A dietary supplement is a manufactured product intended to supplement a person's diet, sold as a pill, capsule, tablet, powder, or liquid. Its ingredients can include vitamins, minerals, fiber, fatty acids, and amino acids, and it may also contain plant pigments or polyphenols that are not nutrients.
How big is the dietary supplement industry in the United States?
In the United States, the supplement industry was estimated to be worth $151.9 billion in 2021. More than 95,000 dietary supplement products are marketed in the country, and about 60% of American adults take them, rising to 74% among people over the age of 60.
Can dietary supplements claim to treat or cure diseases?
No, in the United States it is against federal regulations for supplement makers to claim their products prevent or treat any disease, since only a medication may legally make that claim.

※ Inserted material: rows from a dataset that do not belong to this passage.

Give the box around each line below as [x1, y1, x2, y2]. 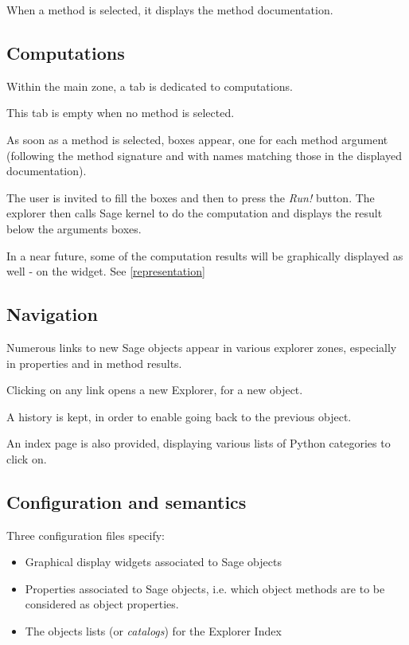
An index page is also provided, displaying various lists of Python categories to [6, 435, 391, 451]
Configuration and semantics [6, 489, 247, 514]
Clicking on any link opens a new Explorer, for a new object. [6, 381, 303, 398]
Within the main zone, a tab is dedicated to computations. [6, 77, 293, 94]
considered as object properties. [25, 596, 179, 612]
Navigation [6, 302, 98, 326]
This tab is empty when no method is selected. [6, 104, 235, 121]
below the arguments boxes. [6, 220, 142, 236]
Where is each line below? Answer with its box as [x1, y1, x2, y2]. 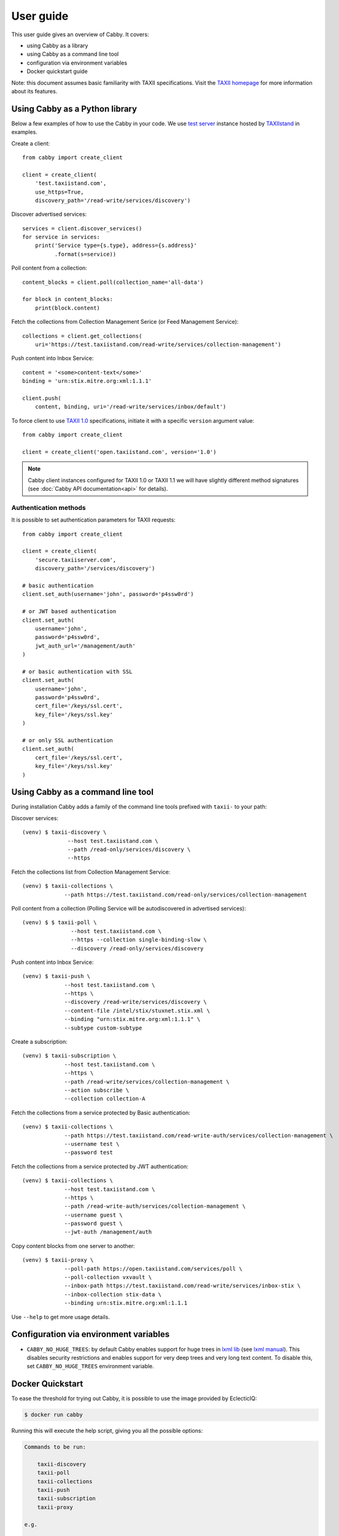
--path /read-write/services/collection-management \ [64, 1078, 230, 1085]
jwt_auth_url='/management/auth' [34, 642, 136, 649]
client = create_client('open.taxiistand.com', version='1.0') [22, 449, 217, 455]
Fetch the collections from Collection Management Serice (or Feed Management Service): [11, 318, 239, 326]
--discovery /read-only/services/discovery [71, 945, 204, 952]
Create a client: [11, 139, 50, 147]
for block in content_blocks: [22, 296, 114, 303]
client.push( [22, 394, 61, 402]
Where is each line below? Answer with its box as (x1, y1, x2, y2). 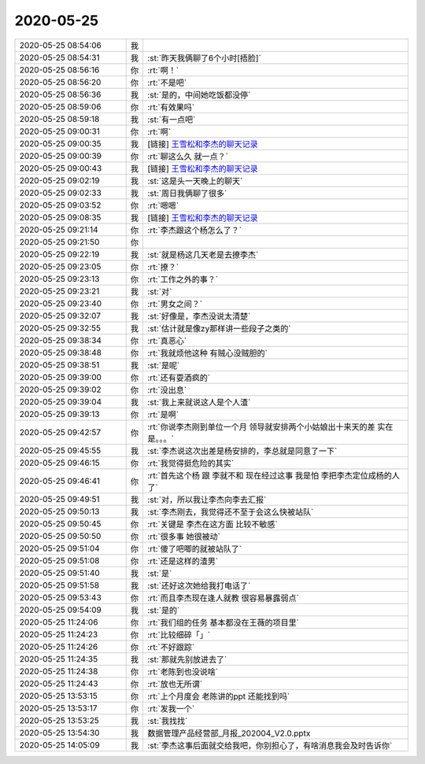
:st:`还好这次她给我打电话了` (147, 580, 251, 591)
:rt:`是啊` (147, 409, 179, 420)
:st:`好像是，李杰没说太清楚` (147, 311, 251, 322)
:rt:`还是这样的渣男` (147, 555, 219, 567)
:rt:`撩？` (147, 261, 179, 272)
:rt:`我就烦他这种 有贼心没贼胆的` (147, 347, 268, 358)
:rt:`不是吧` (147, 77, 187, 88)
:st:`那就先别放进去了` (147, 654, 227, 665)
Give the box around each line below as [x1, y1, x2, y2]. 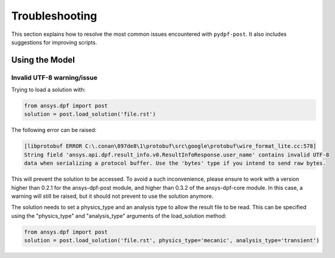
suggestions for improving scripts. [11, 38, 97, 46]
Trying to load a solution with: [11, 86, 86, 94]
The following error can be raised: [11, 127, 97, 134]
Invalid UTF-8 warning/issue [11, 73, 97, 82]
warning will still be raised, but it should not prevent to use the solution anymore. [11, 192, 214, 200]
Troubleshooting [11, 9, 97, 23]
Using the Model [11, 55, 76, 65]
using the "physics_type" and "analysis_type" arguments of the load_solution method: [11, 212, 227, 219]
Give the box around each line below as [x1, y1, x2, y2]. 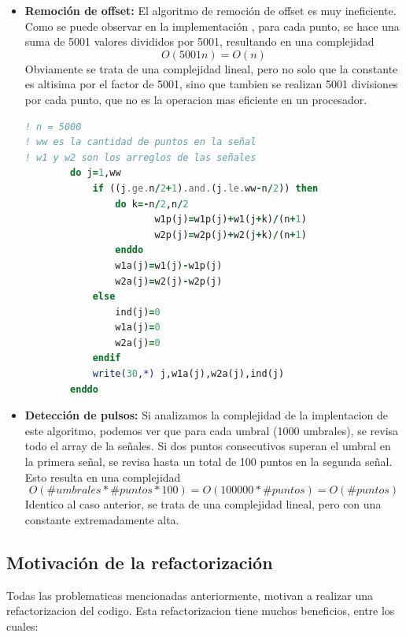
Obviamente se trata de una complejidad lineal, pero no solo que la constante [24, 60, 398, 76]
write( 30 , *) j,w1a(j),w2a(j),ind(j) [92, 368, 285, 380]
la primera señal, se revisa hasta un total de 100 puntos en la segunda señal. [24, 453, 393, 470]
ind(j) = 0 [115, 306, 161, 318]
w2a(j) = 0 [115, 337, 161, 348]
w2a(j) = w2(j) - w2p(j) [115, 275, 223, 287]
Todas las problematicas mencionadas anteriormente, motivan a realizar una [6, 587, 373, 603]
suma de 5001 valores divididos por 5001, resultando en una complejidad [24, 33, 375, 50]

Companies may use Structure/Function wording such as helps maintain healthy joints, but the label must state that the FDA has not evaluated the claim.
How are dietary supplements regulated in the United States?
The U.S. Food and Drug Administration regulates dietary supplements as a subset of food under good manufacturing practices established in 2007. No government approval is required before a supplement is made or sold, and the FDA can review a product for safety and effectiveness only after it reaches the market.
Are dietary supplements safe and free of contamination?
Testing has found widespread problems. From 2008 to 2011 the Government Accountability Office found 92% of tested herbal supplements contained lead and 80% contained other chemical contaminants, and a study of products sold between 2007 and 2016 identified 776 that contained unlisted pharmaceutical drugs. Fewer than half of those adulterated supplements were recalled.
Do dietary supplements provide health benefits for healthy people?
There is little evidence of benefit when healthy people with a nutritionally adequate diet take dietary supplements. As of 2016, robust clinical data was lacking that any supplementation does more good than harm for healthy people, while strong data supports a plant-based diet of whole foods and daily exercise instead.